Tornou-se CEO da Moderna em 2011 e possui cerca de 5,5% de participação na empresa de capital aberto.
Antes de se juntar à Moderna, Bancel foi o CEO da empresa de diagnóstico francesa BioMerieux, fundada por Alain Merieux, bilionário francês.
A vacina Covid-19 da Moderna foi aprovada pela FDA em janeiro de 2022, tendo recebido autorização de uso de emergência em dezembro de 2020.
A Moderna foi fundada em 2010 e tornou-se pública em dezembro de 2018; a empresa desenvolve medicamentos e vacinas usando RNA mensageiro.
Ativos Financeiros
A grande mentira das megafortunas: O caso de Stéphane Bancel
Os bilionários costumam ser apresentados sob o mito romântico da 'pessoa que se fez por si mesma': uma narrativa concebida para justificar a opulência como a recompensa natural pelo trabalho duro, esforço ou engenhosidade. No entanto, ao confrontar volumes tão extremos de riqueza com a realidade macroeconômica, a narrativa da meritocracia desmorona por completou. Nenhum indivíduo pode gerar legitimamente, com seu esforço pessoal, um patrimonio equivalente a milhões de vezes o salário médio da classe trabalhadora. O capital no topo não cresce por um talento excepcional; ele se expande por uma dinâmica implacável onde o dinheiro acumulado trabalha exponencialmente mais rápido do que as pessoas, devorando a riqueza gerada pelo trabalho produtivo.

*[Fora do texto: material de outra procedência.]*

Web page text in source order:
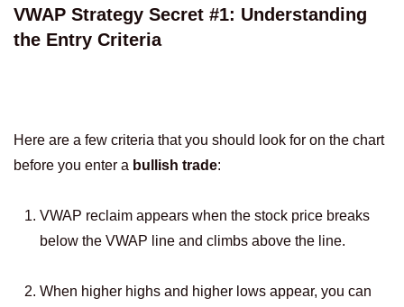
VWAP Strategy Secret #1: Understanding
the Entry Criteria
Here are a few criteria that you should look for on the chart
before you enter a bullish trade:
VWAP reclaim appears when the stock price breaks
below the VWAP line and climbs above the line.
When higher highs and higher lows appear, you can
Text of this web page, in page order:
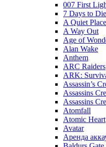
007 First
7 Days to Die
A Quiet Place
A Way Out
Age of
Alan Wake
Anthem
ARC Raiders
ARK:
Assassin’s
Assassins
Assassins
Atomfall
Atomic Heart
Avatar
Aренда
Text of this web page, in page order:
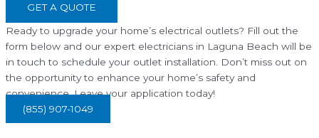
GET A QUOTE
Ready to upgrade your home’s electrical outlets? Fill out the
form below and our expert electricians in Laguna Beach will be
in touch to schedule your outlet installation. Don’t miss out on
the opportunity to enhance your home’s safety and
convenience. Leave your application today!
(855) 907-1049
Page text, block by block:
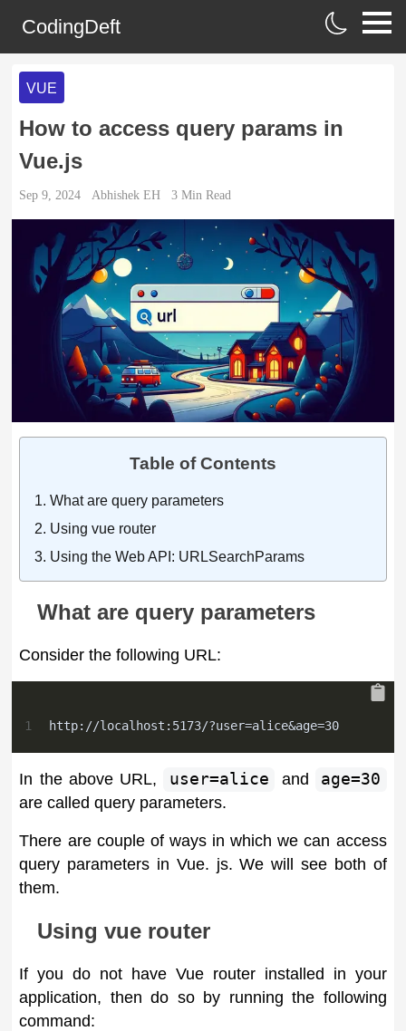
CodingDeft
VUE
How to access query params in
Vue.js
Sep 9, 2024 Abhishek EH 3 Min Read
Table of Contents
What are query parameters
Using vue router
Using the Web API: URLSearchParams
What are query parameters
Consider the following URL:
1 http://localhost:5173/?user=alice&age=30
In the above URL, user=alice and
age=30
are called query parameters.
There are couple of ways in which we can access
query parameters in Vue. js. We will see both of
them.
Using vue router
If you do not have Vue router installed in your
application, then do so by running the following
command:
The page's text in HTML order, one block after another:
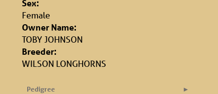
Sex:
Female
Owner Name:
TOBY JOHNSON
Breeder:
WILSON LONGHORNS
Pedigree
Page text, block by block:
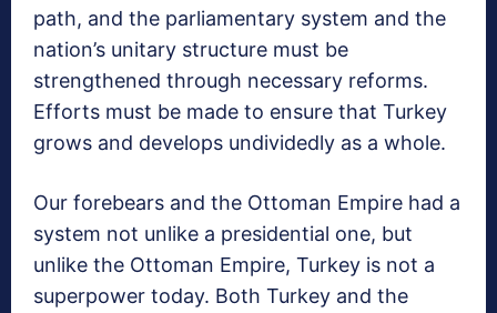
path, and the parliamentary system and the
nation’s unitary structure must be
strengthened through necessary reforms.
Efforts must be made to ensure that Turkey
grows and develops undividedly as a whole.
Our forebears and the Ottoman Empire had a
system not unlike a presidential one, but
unlike the Ottoman Empire, Turkey is not a
superpower today. Both Turkey and the
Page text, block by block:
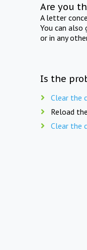
Are you
A letter
You can
or in any
Is the
Clear the
Reload
Clear the
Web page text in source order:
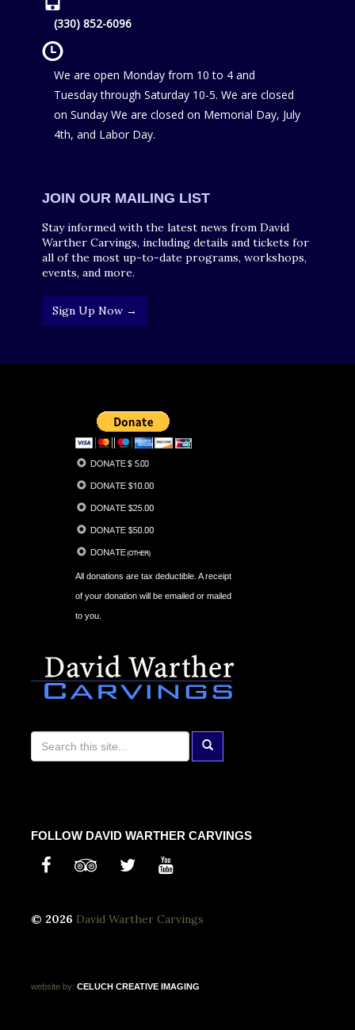
(330) 852-6096
We are open Monday from 10 to 4 and
Tuesday through Saturday 10-5. We are closed
on Sunday We are closed on Memorial Day, July
4th, and Labor Day.
JOIN OUR MAILING LIST
Stay informed with the latest news from David
Warther Carvings, including details and tickets for
all of the most up-to-date programs, workshops,
events, and more.
Sign Up Now →
All donations are tax deductible. A receipt
of your donation will be emailed or mailed
to you.
FOLLOW DAVID WARTHER CARVINGS
© 2026 David Warther Carvings
website by: CELUCH CREATIVE IMAGING

A imensa fortuna de Stéphane Bancel, vinculada a Saúde e 'Biotecnologia, vacinas', não foi construída em um vácuo de livre mercado, mas por meio do aprisionamento de rendas (rentismo), do uso de influências exclusivas da elite, da consolidação de posições monopolísticas ou da herança patrimonial. Longe de assumir riscos privados reais, os impérios dos bilionários dependem estruturalmente do apoio do Estado através de subsídios diretos, uso de infraestruturas, exploração de P&D, contratos públicos e engenharia fiscal offshore. Enquanto esse patrimônio equivale ao peso físico de 17 toneladas de ouro puro, o resto do planeta sofre com uma escassez artificial de recursos básicos. O fato de essa riqueza ser suficiente para financiar integralmente o sistema público de saúde de RD Congo, um país com mais de 105800000 milhões de habitantes por 1.0 anos, demonstra que a acumulação ilimitada não é uma conquista empresarial, mas o sequestro da soberanis democrática.